*** Raw data Section Begins ***
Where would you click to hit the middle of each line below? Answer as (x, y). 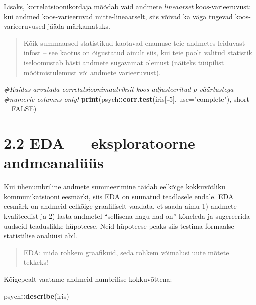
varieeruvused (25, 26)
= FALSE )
*** Raw data Section Ends ***
*** Raw data Section Begins ***
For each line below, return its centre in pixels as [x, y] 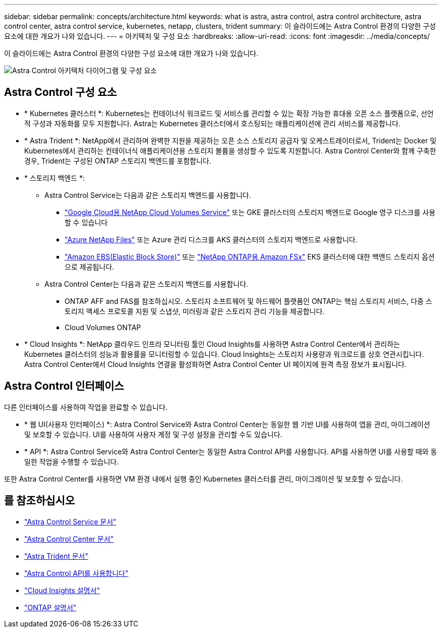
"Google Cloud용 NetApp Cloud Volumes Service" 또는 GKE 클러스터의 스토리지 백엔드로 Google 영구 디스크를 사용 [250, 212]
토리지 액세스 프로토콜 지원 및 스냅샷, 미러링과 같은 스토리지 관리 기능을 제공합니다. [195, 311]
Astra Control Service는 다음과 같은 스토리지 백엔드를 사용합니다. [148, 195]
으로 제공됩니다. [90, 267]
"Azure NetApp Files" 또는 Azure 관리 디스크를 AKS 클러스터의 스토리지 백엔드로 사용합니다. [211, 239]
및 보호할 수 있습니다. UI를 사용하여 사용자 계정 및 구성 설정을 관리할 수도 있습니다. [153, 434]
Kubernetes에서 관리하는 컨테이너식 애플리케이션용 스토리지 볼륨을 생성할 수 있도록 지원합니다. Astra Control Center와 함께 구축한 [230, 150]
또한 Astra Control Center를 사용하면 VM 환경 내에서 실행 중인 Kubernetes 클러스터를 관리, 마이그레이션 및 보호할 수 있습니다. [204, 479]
*** Raw data Section Ends ***
*** Raw data Section Begins ***
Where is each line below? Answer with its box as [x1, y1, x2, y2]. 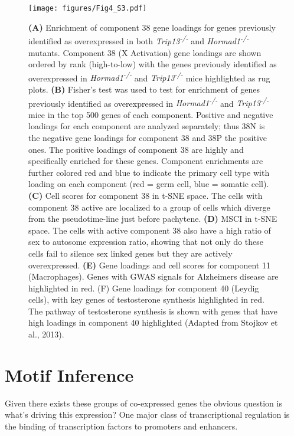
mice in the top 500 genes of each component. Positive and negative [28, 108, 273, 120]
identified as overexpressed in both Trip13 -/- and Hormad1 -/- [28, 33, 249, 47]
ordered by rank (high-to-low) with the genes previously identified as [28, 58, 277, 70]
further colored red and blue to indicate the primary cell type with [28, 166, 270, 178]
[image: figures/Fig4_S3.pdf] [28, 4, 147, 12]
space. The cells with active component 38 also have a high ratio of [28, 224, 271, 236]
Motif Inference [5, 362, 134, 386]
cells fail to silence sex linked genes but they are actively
*** Raw data Section Ends ***
**Assignment:** In the entries above, the lines between the one holding "Astra Control Service는" and the one holding "또한 Astra Control", inclusive, are to be printed exactly as written, and those alone.

**Solution below:**
Astra Control Service는 다음과 같은 스토리지 백엔드를 사용합니다. [148, 195]
으로 제공됩니다. [90, 267]
"Azure NetApp Files" 또는 Azure 관리 디스크를 AKS 클러스터의 스토리지 백엔드로 사용합니다. [211, 239]
및 보호할 수 있습니다. UI를 사용하여 사용자 계정 및 구성 설정을 관리할 수도 있습니다. [153, 434]
Kubernetes에서 관리하는 컨테이너식 애플리케이션용 스토리지 볼륨을 생성할 수 있도록 지원합니다. Astra Control Center와 함께 구축한 [230, 150]
또한 Astra Control Center를 사용하면 VM 환경 내에서 실행 중인 Kubernetes 클러스터를 관리, 마이그레이션 및 보호할 수 있습니다. [204, 479]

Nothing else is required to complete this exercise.